WORK TASK: In your copy, leave out the pictures and repeat the entries below exactly.

+++ INFORMATION SUPPLIED +++

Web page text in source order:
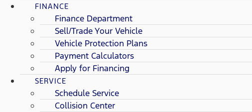
FINANCE
Finance Department
Sell/Trade Your Vehicle
Vehicle Protection Plans
Payment Calculators
Apply for Financing
SERVICE
Schedule Service
Collision Center
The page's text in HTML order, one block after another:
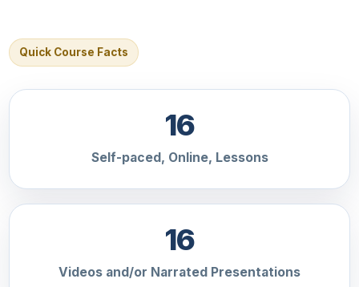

+++

WRITTEN SOLUTION:
Web page text in source order:
FINANCE
Finance Department
Sell/Trade Your Vehicle
Vehicle Protection Plans
Payment Calculators
Apply for Financing
SERVICE
Schedule Service
Collision Center
The page's text in HTML order, one block after another:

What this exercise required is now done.